Are you curious about how NewRelic is utilizing MLOps in monitoring and observability? Well, you’ve come to the right place. In this blog post, we’ll dive into the world of MLOps and how NewRelic is using it to improve their monitoring and observability.
What is MLOps?
Before we get into how NewRelic is using MLOps, let’s first define what it is. MLOps is a set of best practices for managing the lifecycle of machine learning models. MLOps helps to streamline the process of training, deploying, and updating machine learning models.
MLOps is a relatively new field that has emerged due to the growing demand for machine learning models in various industries. MLOps is closely related to DevOps, which is a set of practices for managing the lifecycle of software applications.
How is NewRelic using MLOps?
NewRelic is a leading observability platform that helps organizations monitor their software applications and infrastructure. NewRelic has been using machine learning models for quite some time to improve the accuracy of their monitoring and observability tools.
NewRelic has recently started using MLOps to manage the lifecycle of their machine learning models. This has helped them to improve the efficiency of their machine learning operations and reduce the time it takes to deploy new models.
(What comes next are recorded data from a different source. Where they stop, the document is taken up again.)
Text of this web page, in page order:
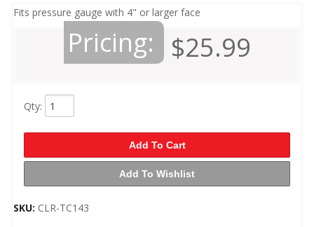
Fits pressure gauge with 4" or larger face
Pricing: $25.99
Qty:
Add To Cart
Add To Wishlist
SKU: CLR-TC143
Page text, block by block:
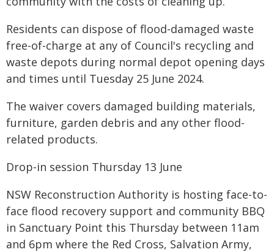
Residents can dispose of flood-damaged waste
free-of-charge at any of Council's recycling and
waste depots during normal depot opening days
and times until Tuesday 25 June 2024.
The waiver covers damaged building materials,
furniture, garden debris and any other flood-
related products.
Drop-in session Thursday 13 June
NSW Reconstruction Authority is hosting face-to-
face flood recovery support and community BBQ
in Sanctuary Point this Thursday between 11am
and 6pm where the Red Cross, Salvation Army,
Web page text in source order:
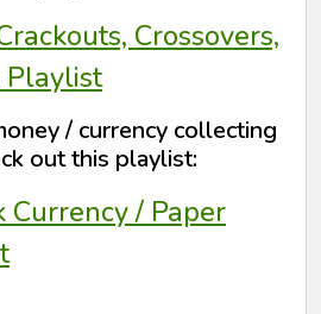
Crossovers,
Playlist
/ currency collecting
out this playlist:
Currency / Paper
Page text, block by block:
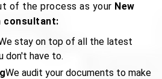
of the process as your New
consultant:
stay on top of all the latest
don't have to.
We audit your documents to make
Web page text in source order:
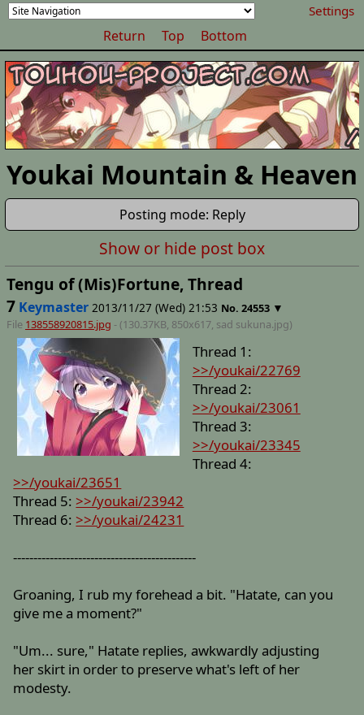
Settings
Return Top Bottom
Youkai Mountain & Heaven
Posting mode: Reply
Show or hide post box
Tengu of (Mis)Fortune, Thread
7 Keymaster 2013/11/27 (Wed) 21:53 No. 24553 ▼
File 138558920815.jpg - (130.37KB, 850x617, sad sukuna.jpg)
Thread 1:
>>/youkai/22769
Thread 2:
>>/youkai/23061
Thread 3:
>>/youkai/23345
Thread 4:
>>/youkai/23651
Thread 5:>>/youkai/23942
Thread 6:>>/youkai/24231
---------------------------------------------
Groaning, I rub my forehead a bit. "Hatate, can you
give me a moment?"
"Um... sure," Hatate replies, awkwardly adjusting
her skirt in order to preserve what's left of her
modesty.
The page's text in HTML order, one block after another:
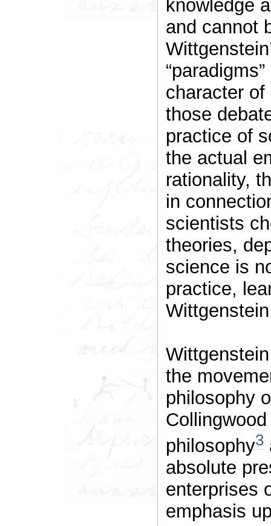
knowledge
and cannot
character
those
practice of
the actual
rationality,
in
scientists
theories,
science is
practice,
the
philosophy
philosophy3
absolute
enterprises
emphasis

Benefits of Using MLOps in Monitoring and Observability
Using MLOps in monitoring and observability provides several benefits. Let’s take a closer look at some of them.
Faster Deployment
MLOps helps to streamline the process of deploying machine learning models. This results in faster deployment times and faster time to market for new features and functionalities.
Improved Scalability
MLOps helps to improve the scalability of machine learning models. This means that organizations can handle more data and more complex models without sacrificing performance.
Better Accuracy
MLOps helps to improve the accuracy of machine learning models. This means that organizations can make better predictions and detect anomalies more accurately.
Reduced Costs
MLOps helps to reduce the costs associated with managing machine learning models. This is because MLOps automates many of the tasks associated with managing machine learning models, reducing the need for manual intervention.
Conclusion
In conclusion, NewRelic is using MLOps to improve their monitoring and observability tools. MLOps provides several benefits, including faster deployment, improved scalability, better accuracy, and reduced costs. As machine learning continues to play an important role in various industries, MLOps will become increasingly important for managing the lifecycle of machine learning models.